Has anyone used the following supplier? 
http://www.ingredientstodiefor.com
I have recently found this website and it seems that the prices for most things are very reasonable. It also has a great varieties of oils/butters, thickeners, emulsifiers, preservatives and containers at great prices. The supplier also seems to have additional services such as lab testing and private labeling. 

I am currently a customer at WSP and Elements Bath and Body. I like them both but WSP seems to be a bit pricier though they do offer free shipping.  Elements Bath and Body has great pricing for packaging but it doesn’t have that good of a selection for butter and oil.

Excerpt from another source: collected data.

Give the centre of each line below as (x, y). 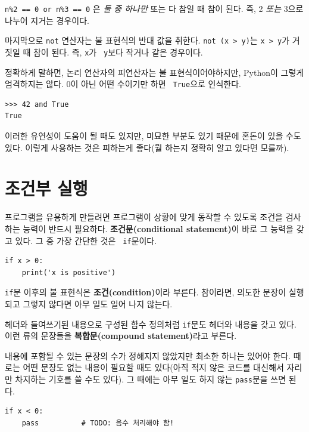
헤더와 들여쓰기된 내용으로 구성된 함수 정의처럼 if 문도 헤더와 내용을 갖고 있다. (151, 324)
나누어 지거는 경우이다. (47, 20)
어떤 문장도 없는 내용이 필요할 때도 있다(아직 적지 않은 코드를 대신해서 (153, 367)
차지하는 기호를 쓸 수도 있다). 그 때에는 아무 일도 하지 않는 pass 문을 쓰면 (151, 379)
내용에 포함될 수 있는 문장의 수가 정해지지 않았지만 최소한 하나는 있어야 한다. (148, 355)
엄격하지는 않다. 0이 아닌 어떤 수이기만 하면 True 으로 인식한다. (123, 84)
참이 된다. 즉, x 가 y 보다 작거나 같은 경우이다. (118, 52)
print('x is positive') (69, 272)

Any suggestions would be appreciated. Which one would you recommend the most and why? Are any coupons available for any of these?

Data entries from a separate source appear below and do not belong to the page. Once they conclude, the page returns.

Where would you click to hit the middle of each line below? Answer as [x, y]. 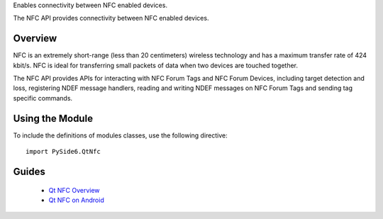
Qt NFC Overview [74, 190]
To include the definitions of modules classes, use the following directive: [120, 135]
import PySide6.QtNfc [63, 152]
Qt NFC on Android [76, 200]
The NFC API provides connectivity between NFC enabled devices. [111, 18]
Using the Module [53, 118]
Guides [29, 171]
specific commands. [43, 98]
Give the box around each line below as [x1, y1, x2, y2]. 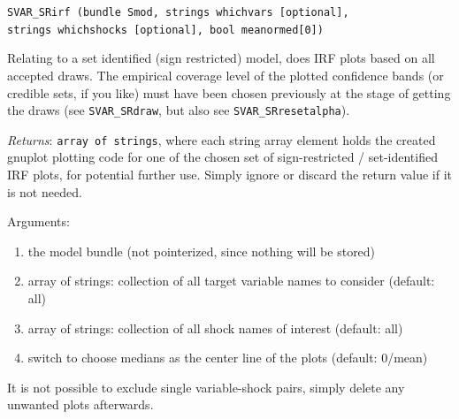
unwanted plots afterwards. [7, 395, 154, 414]
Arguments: [7, 212, 70, 231]
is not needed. [7, 182, 82, 201]
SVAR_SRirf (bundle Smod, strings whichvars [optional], [7, 6, 349, 19]
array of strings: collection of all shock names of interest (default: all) [27, 318, 403, 337]
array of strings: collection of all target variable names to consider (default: [27, 271, 435, 290]
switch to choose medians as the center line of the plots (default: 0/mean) [27, 348, 428, 367]
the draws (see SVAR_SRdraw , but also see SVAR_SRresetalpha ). [7, 101, 350, 119]

http://www.ingredientstodiefor.com
http://www.wholesalesuppliesplus.com
http://www.elementsbathandbody.com


----------



## krissy (Feb 7, 2012)

i love ingredients to die for. i have never had any issues at all with them. i was recommended to them by Amanda, on one of her tutorials so i know there are others here that use them.


----------



## judymoody (Feb 7, 2012)

I have ordered from them a few times and have always been pleased.  They ship quickly and have good prices on many items.  For me, they have been cheapest on lye.  I have also bought surfactants and other ingredients for lotions and hair care products.


----------



## phoenixL (Feb 9, 2012)

I'll definitely buy from them for my next order. I guess I need to wait a bit since my previous order just came a week ago from elements bath and body.


----------



## yoyo (Apr 14, 2012)

*I2die for*

A very good provider. I can recommend them. They also have CoA available if you need it.


----------



## phoenixL (Apr 19, 2012)

I purchased from them last month and am very satisfied with them. Their chemists are very knowledgeable and helpful in answering my questions as well. They have very reasonable price and have various ingredients not easy to find from other providers.


----------